— TASK BRIEF —
Pull every line holding the string "your" from the records below.

(Collection entries)
________________________

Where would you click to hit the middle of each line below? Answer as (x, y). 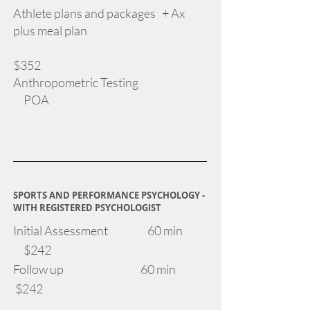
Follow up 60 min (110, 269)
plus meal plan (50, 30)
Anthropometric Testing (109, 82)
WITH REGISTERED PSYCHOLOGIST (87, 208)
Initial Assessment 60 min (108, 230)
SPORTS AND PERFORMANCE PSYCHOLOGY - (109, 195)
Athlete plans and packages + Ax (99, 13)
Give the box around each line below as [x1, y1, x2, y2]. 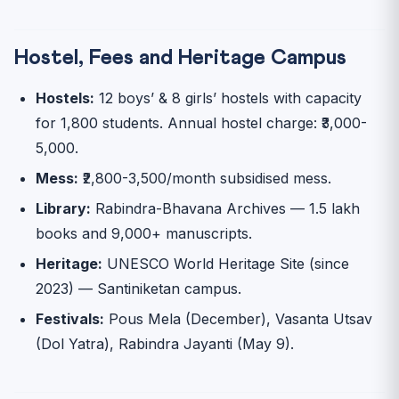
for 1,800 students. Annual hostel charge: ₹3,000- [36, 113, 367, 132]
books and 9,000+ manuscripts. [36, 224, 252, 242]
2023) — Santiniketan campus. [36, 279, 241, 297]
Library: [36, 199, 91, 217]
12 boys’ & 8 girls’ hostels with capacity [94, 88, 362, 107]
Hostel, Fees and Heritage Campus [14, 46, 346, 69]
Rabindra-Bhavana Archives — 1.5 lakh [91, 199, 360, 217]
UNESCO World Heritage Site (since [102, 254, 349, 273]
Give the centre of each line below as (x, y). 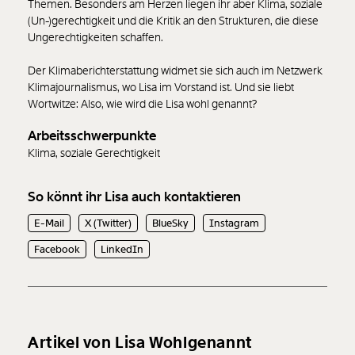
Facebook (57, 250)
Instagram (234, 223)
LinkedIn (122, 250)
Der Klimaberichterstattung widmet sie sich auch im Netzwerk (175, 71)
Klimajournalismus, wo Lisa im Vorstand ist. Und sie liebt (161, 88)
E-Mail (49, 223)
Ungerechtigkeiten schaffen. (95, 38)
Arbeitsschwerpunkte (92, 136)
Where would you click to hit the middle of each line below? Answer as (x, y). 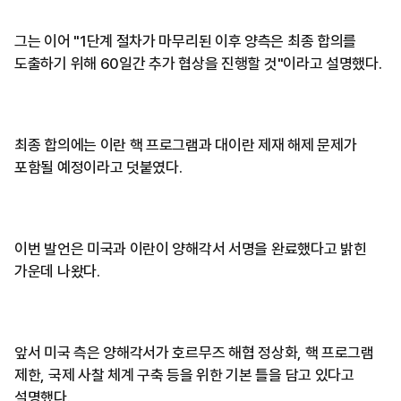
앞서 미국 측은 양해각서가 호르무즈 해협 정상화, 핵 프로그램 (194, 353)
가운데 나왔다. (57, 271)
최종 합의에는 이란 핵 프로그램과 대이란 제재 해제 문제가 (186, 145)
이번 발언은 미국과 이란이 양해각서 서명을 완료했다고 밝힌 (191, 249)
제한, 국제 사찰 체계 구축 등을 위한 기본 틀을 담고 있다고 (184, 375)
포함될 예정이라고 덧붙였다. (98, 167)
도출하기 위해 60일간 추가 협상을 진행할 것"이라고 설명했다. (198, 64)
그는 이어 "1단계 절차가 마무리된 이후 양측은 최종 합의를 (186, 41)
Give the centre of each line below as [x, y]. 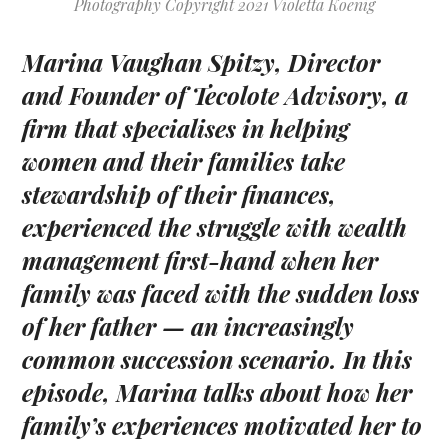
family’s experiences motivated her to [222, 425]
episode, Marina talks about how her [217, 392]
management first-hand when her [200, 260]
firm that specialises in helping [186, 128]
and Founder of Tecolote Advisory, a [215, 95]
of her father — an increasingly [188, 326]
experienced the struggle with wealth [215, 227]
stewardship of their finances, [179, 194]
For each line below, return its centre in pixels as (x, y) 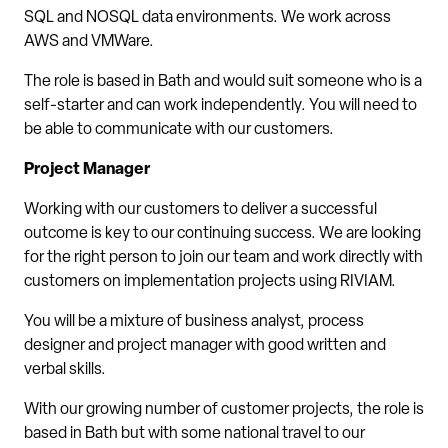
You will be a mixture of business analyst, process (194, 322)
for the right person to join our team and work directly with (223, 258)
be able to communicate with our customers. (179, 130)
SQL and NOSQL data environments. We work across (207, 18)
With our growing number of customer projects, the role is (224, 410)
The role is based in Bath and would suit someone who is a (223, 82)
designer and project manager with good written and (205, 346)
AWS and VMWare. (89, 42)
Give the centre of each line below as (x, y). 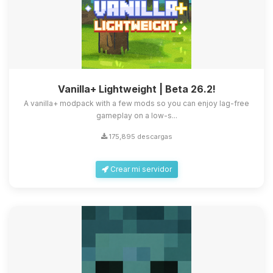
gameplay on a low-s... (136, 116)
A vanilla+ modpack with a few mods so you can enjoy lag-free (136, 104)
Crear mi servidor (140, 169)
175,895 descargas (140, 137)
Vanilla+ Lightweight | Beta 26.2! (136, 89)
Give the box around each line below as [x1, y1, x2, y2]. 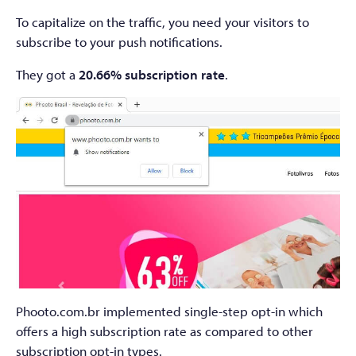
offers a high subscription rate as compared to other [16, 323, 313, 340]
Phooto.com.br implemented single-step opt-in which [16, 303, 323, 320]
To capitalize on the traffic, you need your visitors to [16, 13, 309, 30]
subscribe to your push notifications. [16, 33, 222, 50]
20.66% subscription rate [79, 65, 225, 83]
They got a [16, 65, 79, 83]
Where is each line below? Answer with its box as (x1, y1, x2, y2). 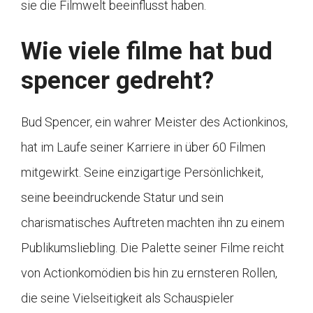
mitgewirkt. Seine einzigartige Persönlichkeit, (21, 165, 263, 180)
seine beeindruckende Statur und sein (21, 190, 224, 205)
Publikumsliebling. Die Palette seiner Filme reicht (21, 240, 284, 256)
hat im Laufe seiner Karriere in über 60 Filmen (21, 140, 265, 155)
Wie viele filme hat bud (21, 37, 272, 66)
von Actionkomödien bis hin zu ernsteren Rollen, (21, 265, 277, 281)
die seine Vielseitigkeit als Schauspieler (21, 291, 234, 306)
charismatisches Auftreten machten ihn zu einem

________________________

— ANSWER AREA —
To capitalize on the traffic, you need your visitors to [16, 13, 309, 30]
subscribe to your push notifications. [16, 33, 222, 50]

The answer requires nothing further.